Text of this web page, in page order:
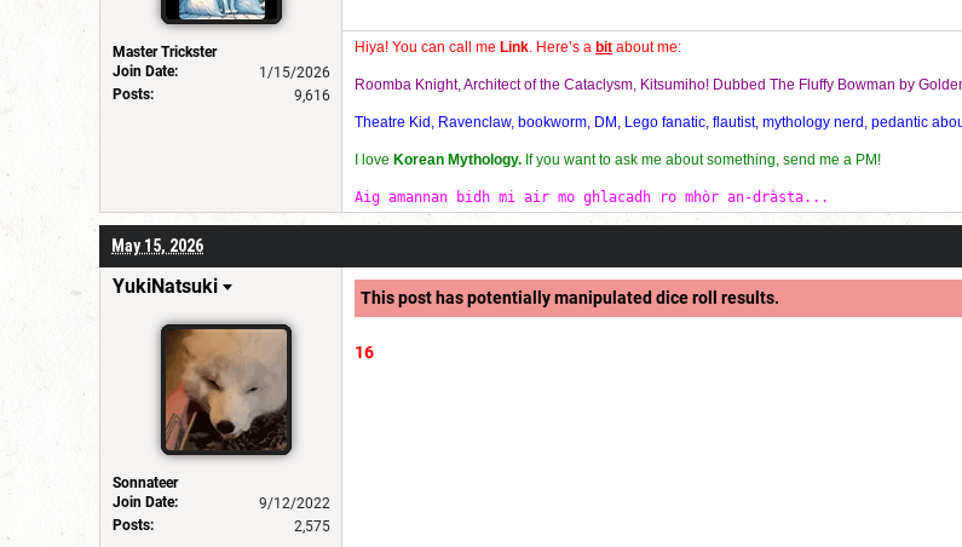
Master Trickster
Join Date:
1/15/2026
Posts:
9,616
Hiya! You can call me Link . Here’s a bit about me:
Roomba Knight, Architect of the Cataclysm, Kitsumiho! Dubbed The Fluffy Bowman by
Theatre Kid, Ravenclaw, bookworm, DM, Lego fanatic, flautist, mythology nerd, pedantic
I love Korean Mythology. If you want to ask me about something, send me a PM!
Aig amannan bidh mi air mo ghlacadh ro mhòr an-dràsta...
May 15, 2026
YukiNatsuki
Sonnateer
Join Date:
9/12/2022
Posts:
2,575
This post has potentially manipulated dice roll results.
16
══════════
PROBLEM.
In the listing above, find the line with "May 15, 2026" and set down that line and all after it exactly, through the final line.

ANSWER FOR THE TASK.
May 15, 2026
YukiNatsuki
Sonnateer
Join Date:
9/12/2022
Posts:
2,575
This post has potentially manipulated dice roll results.
16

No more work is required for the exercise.